Records from a data source
▼
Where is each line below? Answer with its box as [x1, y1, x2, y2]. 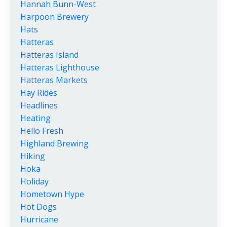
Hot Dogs [20, 201, 57, 213]
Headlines [20, 100, 58, 111]
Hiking [20, 150, 45, 162]
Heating [20, 112, 51, 124]
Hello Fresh [20, 125, 63, 137]
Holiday [20, 176, 49, 187]
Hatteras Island [20, 49, 79, 61]
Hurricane [20, 214, 58, 225]
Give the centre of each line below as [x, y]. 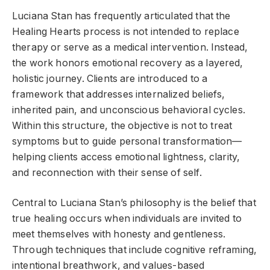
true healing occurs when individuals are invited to [127, 219]
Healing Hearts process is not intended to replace [126, 31]
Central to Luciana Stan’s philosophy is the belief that [134, 203]
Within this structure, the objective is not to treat [122, 125]
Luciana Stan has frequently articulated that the [121, 16]
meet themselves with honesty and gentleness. [119, 234]
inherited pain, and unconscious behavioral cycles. [129, 110]
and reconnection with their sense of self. [107, 172]
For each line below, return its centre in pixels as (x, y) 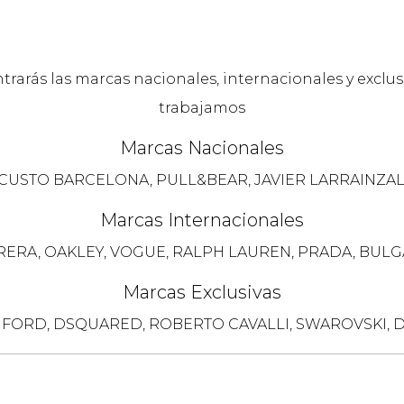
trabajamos (202, 108)
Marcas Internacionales (202, 220)
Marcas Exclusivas (202, 292)
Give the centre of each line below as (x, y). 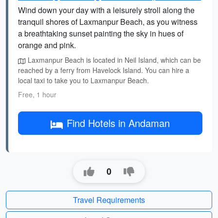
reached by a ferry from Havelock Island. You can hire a (104, 70)
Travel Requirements (109, 200)
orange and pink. (47, 45)
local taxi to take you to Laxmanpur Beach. (83, 80)
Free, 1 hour (37, 94)
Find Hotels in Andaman (118, 123)
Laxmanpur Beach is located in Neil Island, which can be (113, 60)
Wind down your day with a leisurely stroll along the (106, 10)
▲
* **ASSIGNMENT**
The expected output is every entry above, retyped exactly, with the pictures removed.

* **EXERCISE RESPONSE**
Where is each line below? Answer with its box as [x1, y1, x2, y2]. 
Hot Dogs [20, 201, 57, 213]
Headlines [20, 100, 58, 111]
Hiking [20, 150, 45, 162]
Heating [20, 112, 51, 124]
Hello Fresh [20, 125, 63, 137]
Holiday [20, 176, 49, 187]
Hatteras Island [20, 49, 79, 61]
Hurricane [20, 214, 58, 225]
Give the centre of each line below as [x, y]. 
true healing occurs when individuals are invited to [127, 219]
Healing Hearts process is not intended to replace [126, 31]
Central to Luciana Stan’s philosophy is the belief that [134, 203]
Within this structure, the objective is not to treat [122, 125]
Luciana Stan has frequently articulated that the [121, 16]
meet themselves with honesty and gentleness. [119, 234]
inherited pain, and unconscious behavioral cycles. [129, 110]
and reconnection with their sense of self. [107, 172]
For each line below, return its centre in pixels as (x, y) 
trabajamos (202, 108)
Marcas Internacionales (202, 220)
Marcas Exclusivas (202, 292)
Give the centre of each line below as (x, y). 
reached by a ferry from Havelock Island. You can hire a (104, 70)
Travel Requirements (109, 200)
orange and pink. (47, 45)
local taxi to take you to Laxmanpur Beach. (83, 80)
Free, 1 hour (37, 94)
Find Hotels in Andaman (118, 123)
Laxmanpur Beach is located in Neil Island, which can be (113, 60)
Wind down your day with a leisurely stroll along the (106, 10)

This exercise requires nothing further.